◆ **Stored data**:
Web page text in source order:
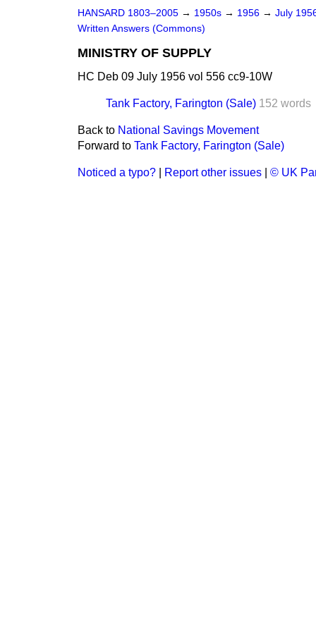
HANSARD 1803–2005 → 1950s → 1956 → July
Written Answers (Commons)
MINISTRY OF SUPPLY
HC Deb 09 July 1956 vol 556 cc9-10W
Tank Factory, Farington (Sale) 152 words
Back to National Savings Movement
Forward to Tank Factory, Farington (Sale)
Noticed a typo? Report other issues © UK
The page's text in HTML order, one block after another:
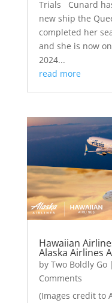
Trials Cunard
new ship the
completed her
and she is now
2024...
read more
Hawaiian
Alaska Airlines
by Two Boldly Go|
Comments
(Images credit to
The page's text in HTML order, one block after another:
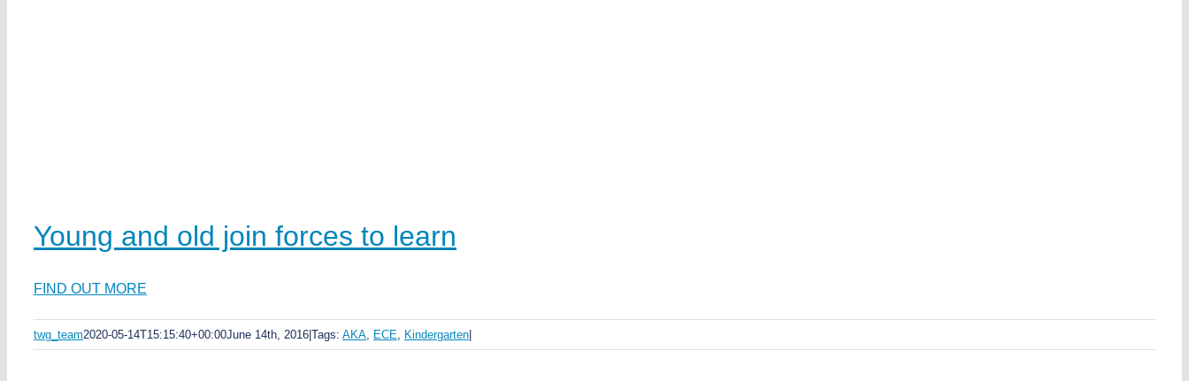
Young and old join forces to learn
FIND OUT MORE
twg_team2020-05-14T15:15:40+00:00June 14th, 2016 Tags: AKA, ECE, Kindergarten
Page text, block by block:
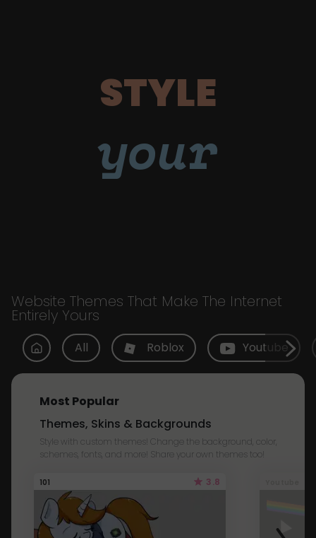
STYLE
your
Website Themes That Make The Internet
Entirely Yours
All Roblox Youtube
Most Popular
Themes, Skins & Backgrounds
Style with custom themes! Change the background, color,
schemes, fonts, and more! Share your own themes too!
101 3.8
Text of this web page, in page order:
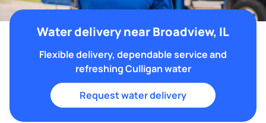
Water delivery near Broadview, IL
Flexible delivery, dependable service and
refreshing Culligan water
Request water delivery
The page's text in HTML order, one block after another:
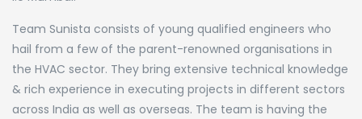
Team Sunista consists of young qualified engineers who
hail from a few of the parent-renowned organisations in
the HVAC sector. They bring extensive technical knowledge
& rich experience in executing projects in different sectors
across India as well as overseas. The team is having the
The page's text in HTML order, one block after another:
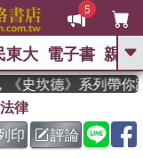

◆ **Task item**: Print all entries exactly; skip the pictures.

◆ **Result of this exercise**:
Web page text in source order:
HANSARD 1803–2005 → 1950s → 1956 → July
Written Answers (Commons)
MINISTRY OF SUPPLY
HC Deb 09 July 1956 vol 556 cc9-10W
Tank Factory, Farington (Sale) 152 words
Back to National Savings Movement
Forward to Tank Factory, Farington (Sale)
Noticed a typo? Report other issues © UK
The page's text in HTML order, one block after another:
Trials Cunard
new ship the
completed her
and she is now
2024...
read more
Hawaiian
Alaska Airlines
by Two Boldly Go|
Comments
(Images credit to
The page's text in HTML order, one block after another:
Young and old join forces to learn
FIND OUT MORE
twg_team2020-05-14T15:15:40+00:00June 14th, 2016 Tags: AKA, ECE, Kindergarten
Page text, block by block:
STYLE
your
Website Themes That Make The Internet
Entirely Yours
All Roblox Youtube
Most Popular
Themes, Skins & Backgrounds
Style with custom themes! Change the background, color,
schemes, fonts, and more! Share your own themes too!
101 3.8
Text of this web page, in page order:
Water delivery near Broadview, IL
Flexible delivery, dependable service and
refreshing Culligan water
Request water delivery
The page's text in HTML order, one block after another:
Team Sunista consists of young qualified engineers who
hail from a few of the parent-renowned organisations in
the HVAC sector. They bring extensive technical knowledge
& rich experience in executing projects in different sectors
across India as well as overseas. The team is having the
The page's text in HTML order, one block after another:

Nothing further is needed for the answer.